Company developing small self-driving robotic delivery vehicles

Starship Technologies is an autonomous delivery vehicle company. Originally founded in Estonia in 2014, the company is headquartered in San Francisco, California, with engineering operations in Tallinn, Estonia, and Helsinki, Finland. Starship also has offices in London and Milton Keynes in the United Kingdom and in Hamburg, Germany.

== History ==
Starship Technologies was founded by Skype co-founders Janus Friis and Ahti Heinla in 2014 in Tallinn, Estonia. Heinla and Friis had taken part in a NASA competition, the Centennial Challenge, to design and build autonomous robots to retrieve geological samples. While their team (named 'Kuukulgur', or 'Moon Rover') did not win the competition, Heinla and Friis began working to apply the technology they had developed to the problem of last mile delivery following a meeting in London. Starship Technologies OÜ was registered on 11 June 2014 in Tallinn, Estonia. Starship Technologies, Inc., a Delaware corporation, was registered in San Francisco, United States, on 28 September 2016.

Starship Technologies launched pilot services in 2016, in the US and the UK among other countries, with commercial services launched in 2017. In April 2018, Starship launched its autonomous delivery service in Milton Keynes in partnership with Co-op and Tesco. In March 2020, Starship became the first robot delivery service to operate in a British town center with the rollout of its service in Central Milton Keynes. By November 2020, Starship claimed that Milton Keynes had the 'world's largest autonomous robot fleet'. By March 2023 the company was delivering in seven British cities.

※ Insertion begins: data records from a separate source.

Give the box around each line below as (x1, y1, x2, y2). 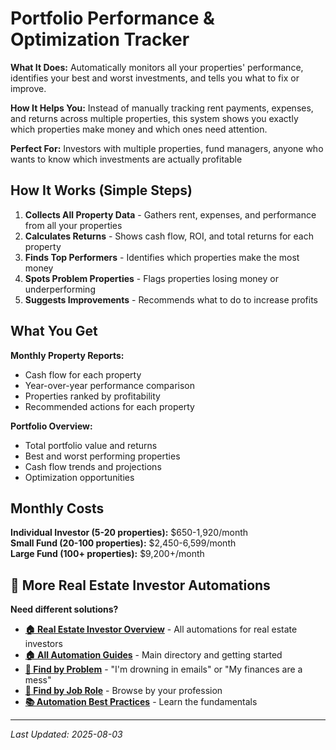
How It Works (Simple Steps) (10, 182, 193, 199)
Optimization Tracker (10, 28, 190, 51)
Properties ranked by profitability (24, 390, 161, 402)
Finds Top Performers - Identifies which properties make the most (24, 251, 300, 263)
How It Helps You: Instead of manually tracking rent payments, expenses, (10, 102, 314, 114)
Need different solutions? (10, 603, 119, 616)
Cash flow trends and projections (24, 460, 162, 472)
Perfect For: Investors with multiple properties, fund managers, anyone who (10, 142, 324, 154)

In January 2019, Starship partnered with Sodexo to launch robot food delivery services at George Mason University in Virginia, US. With a fleet of 25 robots at launch, this was the largest implementation of autonomous robot food delivery services on a university campus at that time. In 2019, it expanded its services to six other US universities. (Note: Northern Arizona University in Flagstaff, Purdue University in West Lafayette, University of Pittsburgh, James Madison University in Virginia, University of Wisconsin in Madison, University of Houston, and University of Texas at Dallas)
and in 2020 to two more. (Note: University of Mississippi and Bowling Green State University)

In March 2020, following the start of the COVID-19 pandemic, Starship laid off an undisclosed number of employees. However, half a year later, it rehired many of the staff.

In 2022, the company announced the launch of delivery services in Finland.

As of October 2024, Starship's fleet of more than 2,000 robots worldwide had completed 7 million deliveries, driven over 8.5 million miles, and made 150,000 daily road crossings.

In October 2025, Starship announced a $50 million Series C funding round and reported 9 million deliveries, 19 million km driven autonomously (12 million miles) and 2700 robots in its fleet. Its deployment footprint had grown to 270 locations across 7 countries.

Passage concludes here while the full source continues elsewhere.